**TASK**
Make an exact copy of the records, dropping all pictures.

**MATERIAL TO PROCESS**
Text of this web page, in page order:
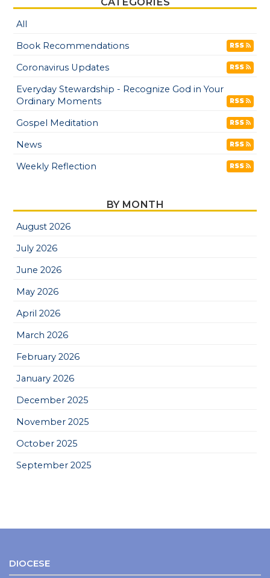
All
Book Recommendations
RSS
Coronavirus Updates RSS
Everyday Stewardship - Recognize God in Your
Ordinary Moments
RSS
Gospel Meditation RSS
News RSS
Weekly Reflection RSS
BY MONTH
August 2026
July 2026
June 2026
May 2026
April 2026
March 2026
February 2026
January 2026
December 2025
November 2025
October 2025
September 2025
DIOCESE
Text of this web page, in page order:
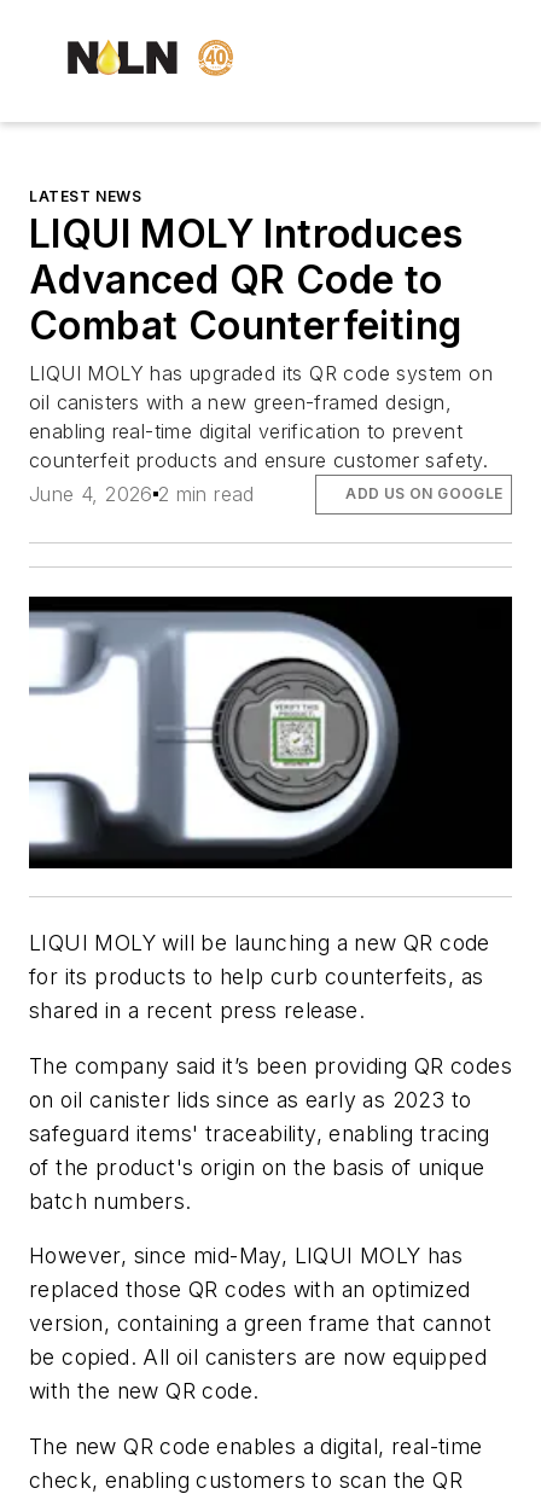
LATEST NEWS
LIQUI MOLY Introduces
Advanced QR Code to
Combat Counterfeiting
LIQUI MOLY has upgraded its QR code system on
oil canisters with a new green-framed design,
enabling real-time digital verification to prevent
counterfeit products and ensure customer safety.
June 4, 2026 2 min read ADD US ON GOOGLE
LIQUI MOLY will be launching a new QR code
for its products to help curb counterfeits, as
shared in a recent press release.
The company said it’s been providing QR codes
on oil canister lids since as early as 2023 to
safeguard items' traceability, enabling tracing
of the product's origin on the basis of unique
batch numbers.
However, since mid-May, LIQUI MOLY has
replaced those QR codes with an optimized
version, containing a green frame that cannot
be copied. All oil canisters are now equipped
with the new QR code.
The new QR code enables a digital, real-time
check, enabling customers to scan the QR
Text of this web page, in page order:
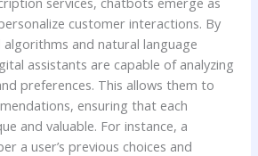
customer interactions. ⁣By
algorithms and ‌natural language
assistants are ‌capable⁣ of analyzing
preferences. This allows​ them to
ensuring that each
and valuable. ​For⁤ instance,‌ a
a user’s previous choices and
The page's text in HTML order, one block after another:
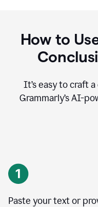
How to
It’s easy to craft
Grammarly’s AI-
Paste your text or
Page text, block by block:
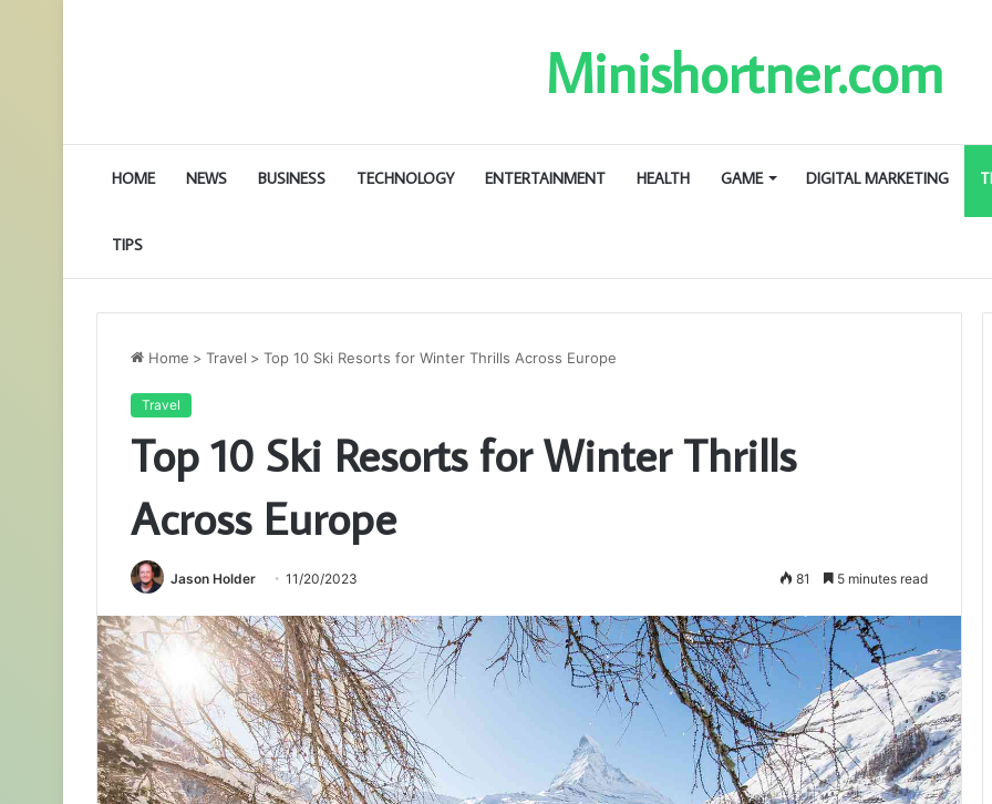
Minishortner.com
HOME NEWS BUSINESS TECHNOLOGY ENTERTAINMENT HEALTH GAME DIGITAL MARKETING
TIPS
Home > Travel > Top 10 Ski Resorts for Winter Thrills Across Europe
Travel
Top 10 Ski Resorts for Winter Thrills
Across Europe
Jason Holder 11/20/2023 81 5 minutes read
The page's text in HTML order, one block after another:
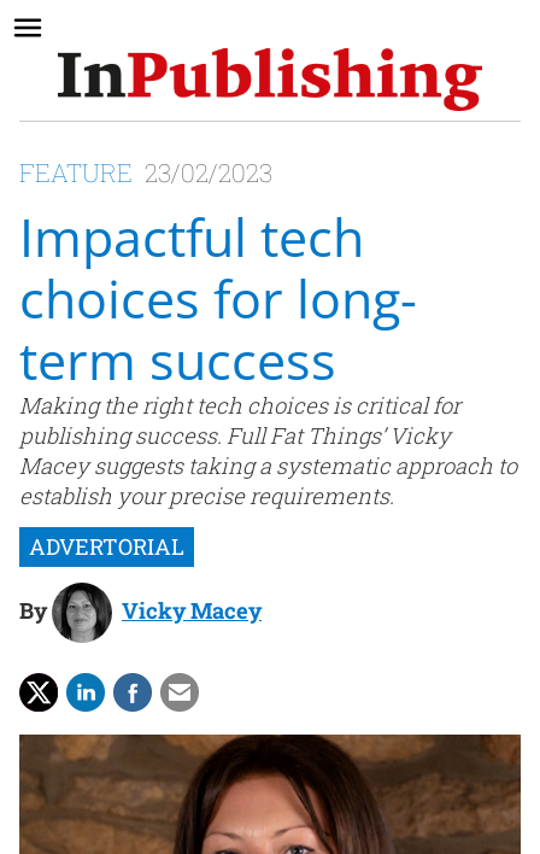
FEATURE 23/02/2023
Impactful tech
choices for long-
term success
Making the right tech choices is critical for
publishing success. Full Fat Things’ Vicky
Macey suggests taking a systematic approach to
establish your precise requirements.
By Vicky Macey
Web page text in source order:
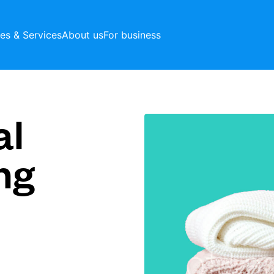
& ServicesAbout usFor business
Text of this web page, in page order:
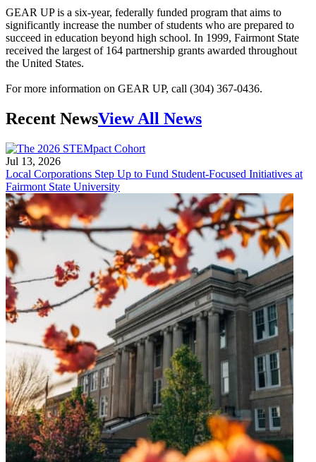
GEAR UP is a six-year, federally funded program that aims to
significantly increase the number of students who are prepared to
succeed in education beyond high school. In 1999, Fairmont State
received the largest of 164 partnership grants awarded throughout
the United States.
For more information on GEAR UP, call (304) 367-0436.
Recent NewsView All News
Jul 13, 2026
Local Corporations Step Up to Fund Student-Focused Initiatives at
Fairmont State University
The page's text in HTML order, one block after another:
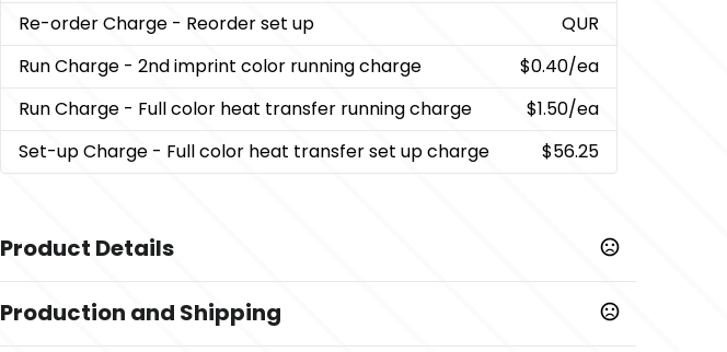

**EXERCISE SOLUTION**
Text of this web page, in page order:
All
Book Recommendations
RSS
Coronavirus Updates RSS
Everyday Stewardship - Recognize God in Your
Ordinary Moments
RSS
Gospel Meditation RSS
News RSS
Weekly Reflection RSS
BY MONTH
August 2026
July 2026
June 2026
May 2026
April 2026
March 2026
February 2026
January 2026
December 2025
November 2025
October 2025
September 2025
DIOCESE
Text of this web page, in page order:
LATEST NEWS
LIQUI MOLY Introduces
Advanced QR Code to
Combat Counterfeiting
LIQUI MOLY has upgraded its QR code system on
oil canisters with a new green-framed design,
enabling real-time digital verification to prevent
counterfeit products and ensure customer safety.
June 4, 2026 2 min read ADD US ON GOOGLE
LIQUI MOLY will be launching a new QR code
for its products to help curb counterfeits, as
shared in a recent press release.
The company said it’s been providing QR codes
on oil canister lids since as early as 2023 to
safeguard items' traceability, enabling tracing
of the product's origin on the basis of unique
batch numbers.
However, since mid-May, LIQUI MOLY has
replaced those QR codes with an optimized
version, containing a green frame that cannot
be copied. All oil canisters are now equipped
with the new QR code.
The new QR code enables a digital, real-time
check, enabling customers to scan the QR
Text of this web page, in page order:
customer interactions. ⁣By
algorithms and ‌natural language
assistants are ‌capable⁣ of analyzing
preferences. This allows​ them to
ensuring that each
and valuable. ​For⁤ instance,‌ a
a user’s previous choices and
The page's text in HTML order, one block after another:
How to
It’s easy to craft
Grammarly’s AI-
Paste your text or
Page text, block by block:
Minishortner.com
HOME NEWS BUSINESS TECHNOLOGY ENTERTAINMENT HEALTH GAME DIGITAL MARKETING
TIPS
Home > Travel > Top 10 Ski Resorts for Winter Thrills Across Europe
Travel
Top 10 Ski Resorts for Winter Thrills
Across Europe
Jason Holder 11/20/2023 81 5 minutes read
The page's text in HTML order, one block after another:
FEATURE 23/02/2023
Impactful tech
choices for long-
term success
Making the right tech choices is critical for
publishing success. Full Fat Things’ Vicky
Macey suggests taking a systematic approach to
establish your precise requirements.
By Vicky Macey
Web page text in source order:
& ServicesAbout usFor business
Text of this web page, in page order:
GEAR UP is a six-year, federally funded program that aims to
significantly increase the number of students who are prepared to
succeed in education beyond high school. In 1999, Fairmont State
received the largest of 164 partnership grants awarded throughout
the United States.
For more information on GEAR UP, call (304) 367-0436.
Recent NewsView All News
Jul 13, 2026
Local Corporations Step Up to Fund Student-Focused Initiatives at
Fairmont State University
The page's text in HTML order, one block after another:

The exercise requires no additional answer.